Hazel ficou de pé no tombadilho. Nico extraía de seus braços os estilhaços do mastro e, no painel de comando do navio, Leo socava botões.
— Bem, isso foi uma droga — comentou Leo. — Devo acordar os outros?
Hazel estava tentada a dizer que sim, mas os outros membros da tripulação haviam ficado com o turno da noite e mereciam descansar. Estavam exaustos por defenderem o navio. Ao que parecia, de poucas em poucas horas um monstro romano resolvia que o Argo II era na verdade uma guloseima deliciosa.
Algumas semanas antes, Hazel não teria acreditado que alguém pudesse dormir durante um ataque numina, mas, agora, imaginava que seus amigos ainda estavam roncando abaixo do convés. Sempre que ela tinha uma chance de descansar, dormia como se estivesse em coma.
— Eles precisam descansar — disse ela. — A gente vai ter que descobrir outro caminho sozinhos.
— Hum.
Leo olhou feio para o monitor. Com sua camisa de trabalho esfarrapada e a calça jeans manchada de graxa, parecia que tinha acabado de perder uma luta contra uma locomotiva.
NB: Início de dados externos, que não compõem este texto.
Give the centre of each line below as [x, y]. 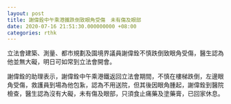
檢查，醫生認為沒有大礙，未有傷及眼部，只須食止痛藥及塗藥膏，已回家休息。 [115, 94]
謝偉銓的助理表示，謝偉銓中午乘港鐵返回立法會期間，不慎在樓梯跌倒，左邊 [112, 76]
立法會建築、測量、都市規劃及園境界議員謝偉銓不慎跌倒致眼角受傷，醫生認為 [115, 53]
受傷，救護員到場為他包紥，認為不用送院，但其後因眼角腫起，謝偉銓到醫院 [118, 85]
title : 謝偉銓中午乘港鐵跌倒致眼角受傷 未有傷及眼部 [74, 20]
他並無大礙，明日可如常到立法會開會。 [61, 62]
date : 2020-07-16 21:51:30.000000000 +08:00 [72, 26]
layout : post [26, 13]
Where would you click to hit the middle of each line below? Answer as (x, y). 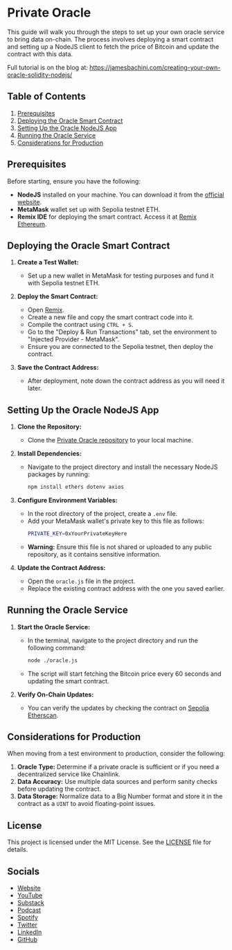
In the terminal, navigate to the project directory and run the (113, 640)
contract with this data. (40, 54)
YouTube (30, 895)
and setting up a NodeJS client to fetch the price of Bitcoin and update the (113, 46)
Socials (24, 871)
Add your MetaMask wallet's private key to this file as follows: (116, 521)
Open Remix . (46, 310)
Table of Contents (47, 97)
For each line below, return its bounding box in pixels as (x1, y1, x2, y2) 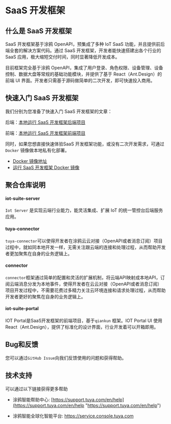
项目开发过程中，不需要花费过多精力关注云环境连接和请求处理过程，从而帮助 (5, 287, 166, 293)
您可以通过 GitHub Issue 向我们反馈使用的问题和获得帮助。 (5, 355, 126, 361)
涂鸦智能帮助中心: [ (12, 396, 53, 403)
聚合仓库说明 (5, 181, 46, 189)
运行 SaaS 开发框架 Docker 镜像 (12, 164, 80, 170)
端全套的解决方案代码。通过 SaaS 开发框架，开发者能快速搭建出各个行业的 (5, 47, 161, 54)
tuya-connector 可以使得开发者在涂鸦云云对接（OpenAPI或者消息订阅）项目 (5, 238, 163, 244)
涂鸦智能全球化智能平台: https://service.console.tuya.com (12, 413, 134, 419)
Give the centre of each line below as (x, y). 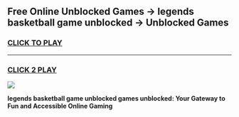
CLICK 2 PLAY (32, 69)
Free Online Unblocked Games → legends (101, 12)
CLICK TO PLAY (35, 43)
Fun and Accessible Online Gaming (60, 106)
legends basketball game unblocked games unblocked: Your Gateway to (116, 98)
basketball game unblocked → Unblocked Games (118, 23)
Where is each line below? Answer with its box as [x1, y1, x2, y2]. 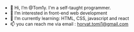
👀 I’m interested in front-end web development [10, 10, 108, 16]
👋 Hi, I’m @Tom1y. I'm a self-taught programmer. [10, 5, 111, 10]
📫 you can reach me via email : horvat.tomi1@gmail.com [10, 21, 129, 27]
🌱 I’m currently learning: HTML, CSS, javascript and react [10, 15, 129, 21]
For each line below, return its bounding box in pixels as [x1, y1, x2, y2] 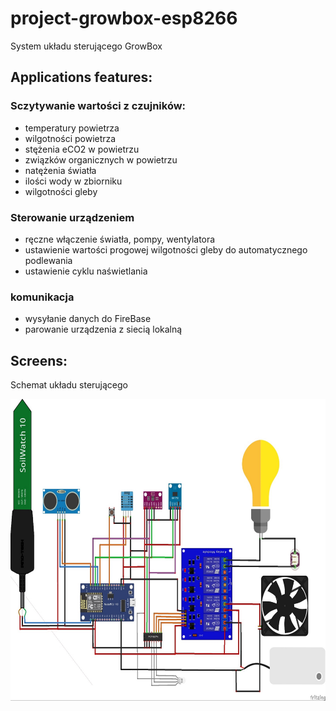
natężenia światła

Desde que seus amigos Percy e Annabeth haviam caído no Tártaro, Leo vinha trabalhando quase sem parar. Andava mais irritado e até mesmo mais determinado do que o habitual.
Hazel estava preocupada com ele. Mas parte dela sentia-se aliviada com a mudança. Sempre que Leo sorria e fazia piadas, ficava parecido demais com Sammy, seu bisavô... o primeiro namorado de Hazel, em 1942.
Droga, por que a vida tinha que ser tão complicada?
— Outro caminho — murmurou Leo. — Você vê algum?
Um mapa da Itália brilhava em seu monitor. A cordilheira dos Apeninos se estendia por todo o país em forma de bota. Um ponto verde representando o Argo IIpiscava no lado esquerdo da tela, a algumas centenas de quilômetros ao norte de Roma.
Deveria ter sido simples. Precisavam chegar a um lugar chamado Épiro, na Grécia, e encontrar um antigo templo chamado Casa de Hades (ou Plutão, como os romanos o conheciam, ou então, como Hazel gostava de pensar nele, o Pior Pai Ausente do Mundo).
Para chegar a Épiro, tudo o que tinham de fazer era ir direto para leste – sobrevoando os Apeninos e atravessando o Mar Adriático. Mas não foi o que aconteceu. Sempre que tentavam cruzar a coluna vertebral da Itália, os deuses da montanha atacavam.
Nos últimos dois dias, margearam as montanhas rumo ao norte, na esperança de encontrar uma passagem segura. Sem resultado. Os numina montanum eram filhos de Gaia, a deusa de quem Hazel menos gostava. Isso os tornava inimigos muitodeterminados. O Argo II não podia voar alto o bastante para evitar os ataques e, mesmo com todas as suas defesas, o navio não conseguiria atravessar a cadeia de montanhas sem ser despedaçado.
— A culpa é nossa — disse Hazel. — Minha e de Nico. Os numina podem nos sentir.
Ela olhou para o meio-irmão. Ele começara a recuperar as forças desde que o resgataram dos gigantes, mas ainda estava muito magro. A camisa preta e a calça jeans caíam folgadas no corpo esquelético. O cabelo longo e escuro emoldurava olhos encovados. A pele morena estava com um tom verde-claro doentio, cor de seiva de árvore.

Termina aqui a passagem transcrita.